*TASK STATEMENT*. Only the lines from the opening of the material through the line bearing "Español (184, 305, 228, 323)" should be reproduced, exactly and without pictures.

*EXTRACTED MATERIAL*.
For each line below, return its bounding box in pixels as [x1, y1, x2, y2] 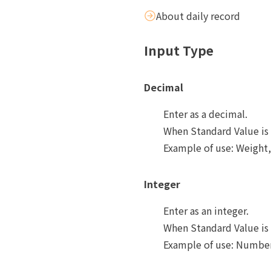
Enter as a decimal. [163, 106, 247, 121]
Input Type [144, 41, 214, 59]
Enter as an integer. [163, 203, 249, 218]
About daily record [156, 8, 240, 23]
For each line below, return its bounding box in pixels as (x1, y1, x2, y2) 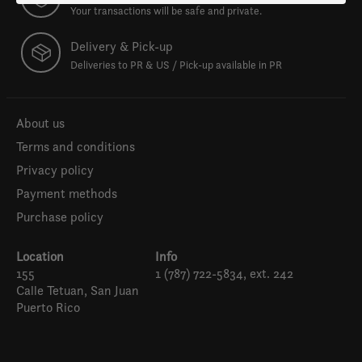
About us (16, 114, 65, 132)
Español (184, 305, 228, 323)
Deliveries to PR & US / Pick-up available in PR (70, 58, 283, 73)
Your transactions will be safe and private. (70, 3, 263, 18)
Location (16, 247, 64, 265)
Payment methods (16, 184, 117, 202)
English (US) (184, 335, 252, 353)
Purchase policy (16, 208, 103, 225)
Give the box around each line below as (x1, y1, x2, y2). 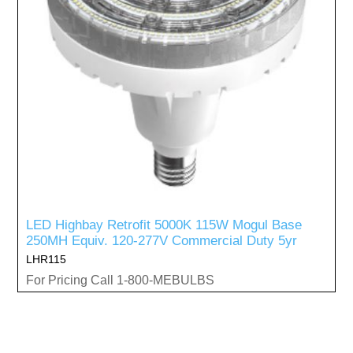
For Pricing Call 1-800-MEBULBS (26, 273, 215, 287)
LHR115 (26, 252, 67, 266)
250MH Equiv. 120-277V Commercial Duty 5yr (26, 232, 298, 248)
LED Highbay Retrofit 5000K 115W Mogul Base (26, 217, 303, 232)
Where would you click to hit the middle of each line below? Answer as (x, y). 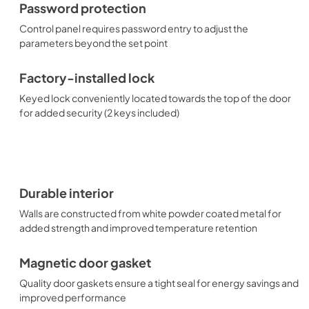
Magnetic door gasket (85, 262)
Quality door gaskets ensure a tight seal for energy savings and (159, 282)
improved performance (73, 297)
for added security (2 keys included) (99, 112)
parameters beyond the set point (93, 42)
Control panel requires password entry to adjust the (134, 28)
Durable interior (67, 193)
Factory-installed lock (87, 78)
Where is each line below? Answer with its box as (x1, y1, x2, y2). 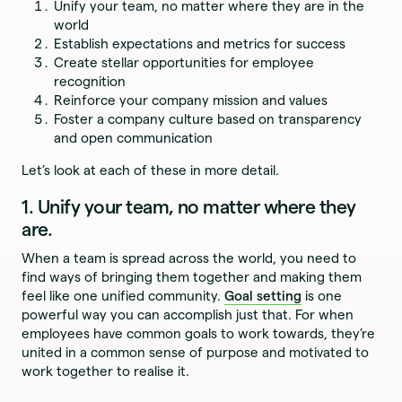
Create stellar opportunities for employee (54, 54, 315, 70)
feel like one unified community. (22, 288, 225, 304)
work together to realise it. (22, 363, 190, 380)
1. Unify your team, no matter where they (22, 197, 356, 218)
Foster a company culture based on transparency (54, 110, 363, 127)
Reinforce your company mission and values (54, 92, 328, 108)
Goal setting (224, 288, 302, 304)
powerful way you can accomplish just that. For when (22, 307, 354, 323)
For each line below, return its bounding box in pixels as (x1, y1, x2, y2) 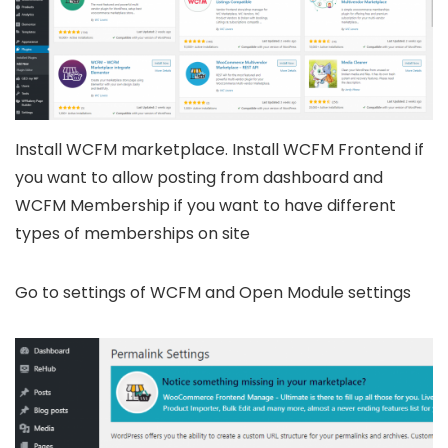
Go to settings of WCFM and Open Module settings (15, 281, 411, 305)
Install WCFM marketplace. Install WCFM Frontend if (15, 138, 424, 162)
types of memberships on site (15, 222, 250, 246)
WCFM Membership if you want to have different (15, 194, 396, 218)
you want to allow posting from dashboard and (15, 166, 383, 190)
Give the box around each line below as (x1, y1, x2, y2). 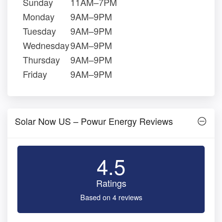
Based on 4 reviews (80, 192, 142, 203)
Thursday (23, 53, 60, 66)
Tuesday (23, 24, 56, 38)
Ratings (96, 176, 126, 190)
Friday (23, 67, 47, 81)
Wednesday (23, 39, 69, 52)
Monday (23, 10, 55, 23)
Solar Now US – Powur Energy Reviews (15, 114, 173, 128)
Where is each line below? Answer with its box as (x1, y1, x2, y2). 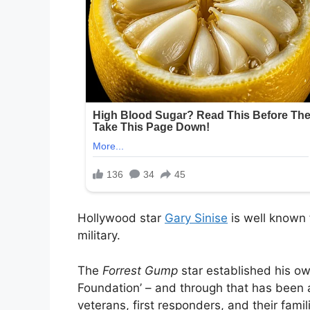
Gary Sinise (165, 211, 228, 226)
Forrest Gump (102, 263, 181, 277)
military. (77, 228, 120, 243)
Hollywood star (77, 211, 165, 226)
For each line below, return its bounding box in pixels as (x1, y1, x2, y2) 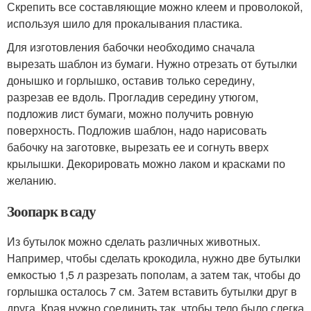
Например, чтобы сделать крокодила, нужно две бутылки (7, 250, 301, 266)
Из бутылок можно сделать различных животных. (7, 233, 260, 249)
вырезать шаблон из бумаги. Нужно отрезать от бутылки (7, 56, 297, 72)
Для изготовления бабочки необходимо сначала (7, 39, 255, 55)
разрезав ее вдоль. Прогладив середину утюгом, (7, 89, 258, 105)
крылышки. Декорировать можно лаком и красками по (7, 155, 285, 171)
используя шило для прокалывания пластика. (7, 15, 242, 31)
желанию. (7, 172, 56, 188)
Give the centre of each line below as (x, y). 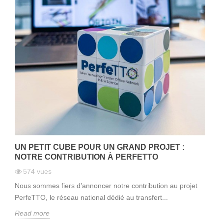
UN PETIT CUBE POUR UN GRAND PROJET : (100, 147)
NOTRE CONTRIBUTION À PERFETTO (86, 157)
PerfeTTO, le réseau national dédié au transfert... (91, 198)
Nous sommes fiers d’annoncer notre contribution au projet (106, 186)
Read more (32, 213)
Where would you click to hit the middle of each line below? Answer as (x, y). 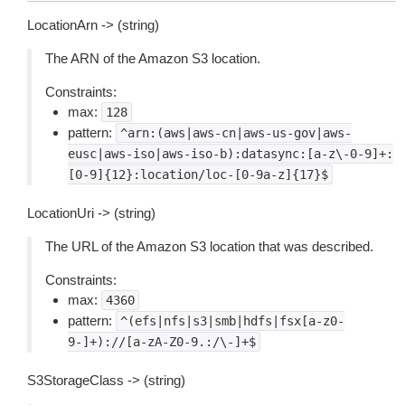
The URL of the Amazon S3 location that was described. (209, 246)
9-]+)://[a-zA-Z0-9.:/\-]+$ (162, 342)
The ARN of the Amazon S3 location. (153, 58)
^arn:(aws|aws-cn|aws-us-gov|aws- (236, 133)
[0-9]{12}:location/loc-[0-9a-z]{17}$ (198, 174)
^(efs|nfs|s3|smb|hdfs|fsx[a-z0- (232, 321)
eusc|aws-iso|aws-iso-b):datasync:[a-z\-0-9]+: (231, 154)
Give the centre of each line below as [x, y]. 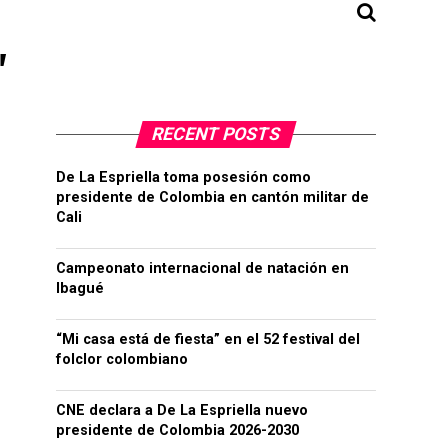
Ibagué [80, 288]
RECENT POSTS [216, 134]
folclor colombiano [122, 359]
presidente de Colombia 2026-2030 [177, 430]
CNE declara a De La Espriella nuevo [182, 410]
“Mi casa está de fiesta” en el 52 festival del [208, 339]
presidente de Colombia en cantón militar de [212, 197]
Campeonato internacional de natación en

*SOLUTION FOR THIS TASK*.
For each line below, return its bounding box in pixels as [x1, y1, x2, y2] 
Enter as a decimal. [163, 106, 247, 121]
Input Type [144, 41, 214, 59]
Enter as an integer. [163, 203, 249, 218]
About daily record [156, 8, 240, 23]
For each line below, return its bounding box in pixels as (x1, y1, x2, y2) 
About us (16, 114, 65, 132)
Español (184, 305, 228, 323)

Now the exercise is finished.